«Non vi sbagliate sulle persone che
si buttano dalle finestre in fiamme»
Infinite Jest, David Foster Wallace
ERA impossibile stabilire se fosse giorno o notte; le nuvole prendEVAno colore dall'orlo del cielo, un cielo timbrato dalla tonda insolenza lunare. Harold sgusciò ltre la porta aperta e restò lì un momento ad annusare il sentore familiare, di caldo, di chiuso, di stantio, PRIMA DI vagaRE, come fosse sott'acqua, corridoio dopo corridoio, agitazione che sgorgaVA dentro e fuori da recessi e feritoie, vorticando attorno ai contrafforti.
Nell'ospedale sottomarino tutto irrequietezza.
Harold osservò la pozza di benzina lucente, cavò una bustina di fiammiferi dal taschino della camicia e li guardò, affascinato ed eccitato e con un pizzico di senso di colpa. Sto in piedi su una bomba, pensò. Chiuse gli occhi, tremando di paura e di piacere. Merdoso piromane! Si sentì forte il rumore del fiammifero che si accendeva. Sembra una cosa rudimentale e improvvisata, così la necessità di distruggere qualcosa di buono, oppure, ecco - come avete detto? - di bruciare; ci sono persino i bambini di dodici anni che hanno molta voglia di incendiare qualcosa e lo fanno. È una specie di malattia.
«Fuoco alle polveri!» urlò Harold. Comiciò a ridere, con quella voce acuta e in falsetto che aveva lui. La risata si trasformò in una serie di singhiozzi mentre saliva lentamente le scale. Avevo contato i gradini mille volte, sia nel salire che nel discendere. Su per la scala, su su, sempre pi su. Un'altra porta si chiuse, e un'altra, e un'altra, piano nella sua testa. In cima alle scale, Harold ondeggiò in modo così allarmante che per un momento credette che sarebbe ruzzolato gi fino in fondo. Avevo una tarantola di inquietudini in corpo, ma era troppo tardi per tornare indietro. Quel solo pensiero MI faceva sentire paradossalmente e deliziosamente liberO, come se un'idea mi mettesse in moto mani e piedi. Quando succedeva sapevo che dovevo andare avanti. Mi si infuocava la faccia e mi sentivo tipo: Dai dai dai; avevo il cuore talmente su di giri che per poco non mi sbatteva nel corridoio.

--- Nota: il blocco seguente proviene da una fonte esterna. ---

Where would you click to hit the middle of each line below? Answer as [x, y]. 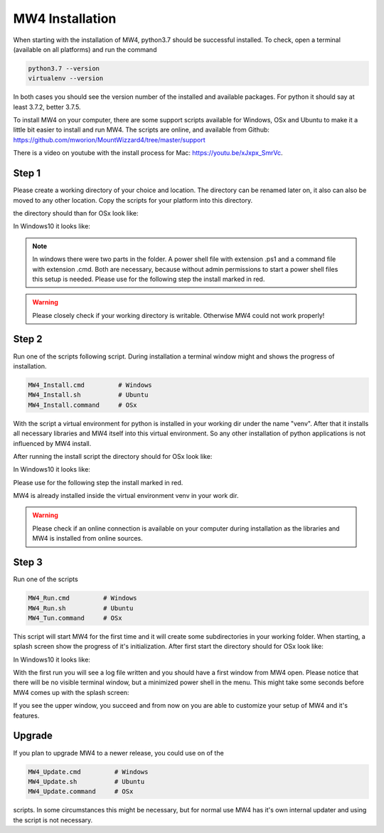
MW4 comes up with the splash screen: [71, 692]
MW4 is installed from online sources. [88, 538]
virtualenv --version [66, 79]
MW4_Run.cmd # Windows [83, 598]
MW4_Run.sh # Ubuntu [81, 608]
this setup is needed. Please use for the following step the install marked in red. [149, 279]
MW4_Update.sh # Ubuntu [86, 781]
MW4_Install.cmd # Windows [90, 385]
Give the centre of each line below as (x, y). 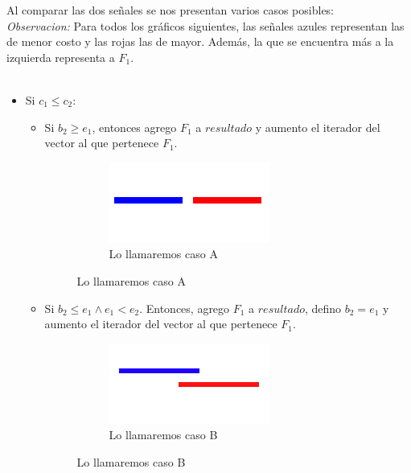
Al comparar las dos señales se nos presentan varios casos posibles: (171, 10)
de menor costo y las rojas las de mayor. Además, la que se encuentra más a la (200, 41)
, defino (323, 308)
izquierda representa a (61, 57)
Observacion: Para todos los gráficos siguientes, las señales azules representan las (205, 25)
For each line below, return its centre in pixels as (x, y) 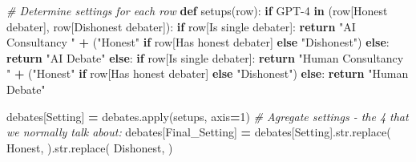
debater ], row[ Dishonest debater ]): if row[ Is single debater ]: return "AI (181, 26)
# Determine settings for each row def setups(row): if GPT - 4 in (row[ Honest (197, 10)
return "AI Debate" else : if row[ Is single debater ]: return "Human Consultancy (205, 57)
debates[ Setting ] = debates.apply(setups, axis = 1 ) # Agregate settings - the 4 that (208, 116)
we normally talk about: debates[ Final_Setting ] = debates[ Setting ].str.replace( (199, 132)
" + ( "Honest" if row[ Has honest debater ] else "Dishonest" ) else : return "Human (208, 73)
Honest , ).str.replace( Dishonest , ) (90, 147)
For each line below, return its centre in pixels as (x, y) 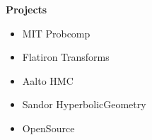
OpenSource (48, 128)
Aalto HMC (48, 80)
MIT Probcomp (56, 33)
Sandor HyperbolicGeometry (84, 104)
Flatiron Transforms (66, 57)
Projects (27, 9)
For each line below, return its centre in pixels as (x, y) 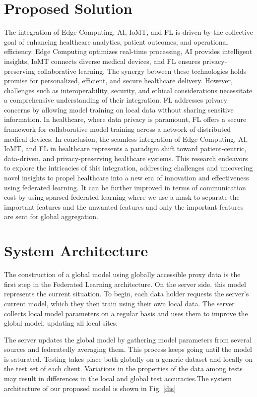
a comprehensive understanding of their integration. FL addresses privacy (116, 100)
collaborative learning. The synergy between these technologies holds (142, 71)
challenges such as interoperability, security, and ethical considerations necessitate (128, 90)
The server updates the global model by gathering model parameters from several (128, 339)
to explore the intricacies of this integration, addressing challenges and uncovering (128, 168)
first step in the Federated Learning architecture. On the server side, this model (125, 284)
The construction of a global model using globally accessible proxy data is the (122, 274)
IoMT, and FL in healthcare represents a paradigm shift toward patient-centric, (125, 148)
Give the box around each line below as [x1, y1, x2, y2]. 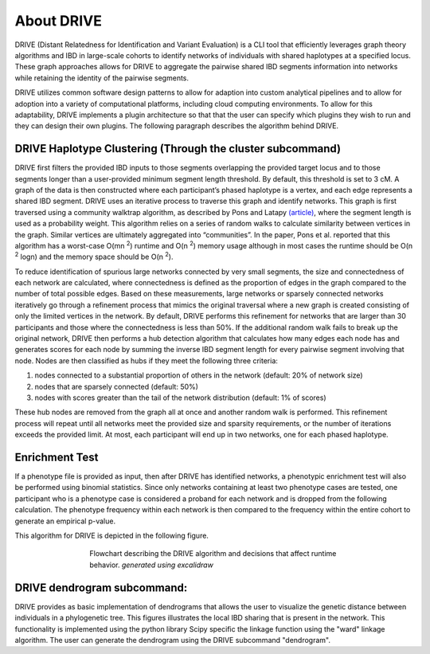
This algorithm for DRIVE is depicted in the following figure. [14, 531, 209, 541]
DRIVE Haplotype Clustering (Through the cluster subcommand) [14, 142, 342, 155]
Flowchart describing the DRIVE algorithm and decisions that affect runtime [89, 549, 337, 558]
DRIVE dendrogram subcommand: [14, 581, 188, 594]
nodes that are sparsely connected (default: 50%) [34, 382, 199, 391]
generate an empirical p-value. [14, 516, 115, 526]
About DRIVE [14, 12, 103, 29]
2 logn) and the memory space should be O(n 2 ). [14, 251, 174, 262]
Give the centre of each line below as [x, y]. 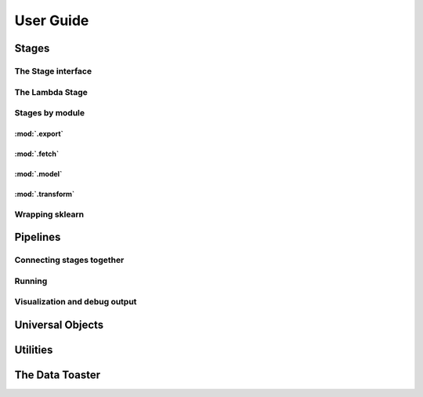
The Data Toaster [58, 375]
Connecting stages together [69, 260]
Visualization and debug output [76, 302]
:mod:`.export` [39, 133]
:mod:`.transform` [45, 194]
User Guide [52, 20]
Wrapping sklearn [49, 214]
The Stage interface [53, 71]
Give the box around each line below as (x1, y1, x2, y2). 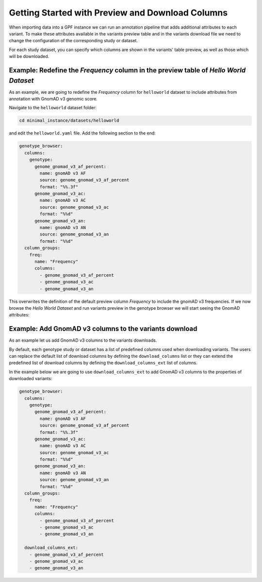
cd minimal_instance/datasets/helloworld (19, 118, 119, 123)
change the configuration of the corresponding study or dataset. (9, 38, 138, 44)
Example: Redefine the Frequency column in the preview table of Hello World (9, 66, 246, 74)
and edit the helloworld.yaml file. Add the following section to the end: (9, 130, 156, 136)
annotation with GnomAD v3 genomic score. (9, 96, 98, 101)
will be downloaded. (9, 53, 49, 59)
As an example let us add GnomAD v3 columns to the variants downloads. (9, 337, 157, 343)
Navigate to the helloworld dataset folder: (9, 105, 97, 111)

Nella stupenda falegnameria insonorizzata al piano di sotto INTANTO il FUOCO scintillava su legno, legno, legno e ancora legno; c'erano strisce rosse. Harold corse su nella Stanza n. 3. Senza pensare a quello che stavo facendo, scavalcai all'istante il davanzale della finestra protendendomi nell'aria elastica e, non provando altro che la vaga sensazione di essere a piedi nudi (anche se avevo le scarpe), con lentezza, in modo del tutto naturale, avanzai. All'improvviso, però, un silenzio strano, assordante mi portò fuori da quel sogno a occhi aperti e vidi sotto di me, come pallide margherite, le facce volte all'insù: osservavano l'Uomo a pendolo - nessuno di quelli in strada che guardano in su e urlano «No» e «Aspetta» riesce a capire il salto.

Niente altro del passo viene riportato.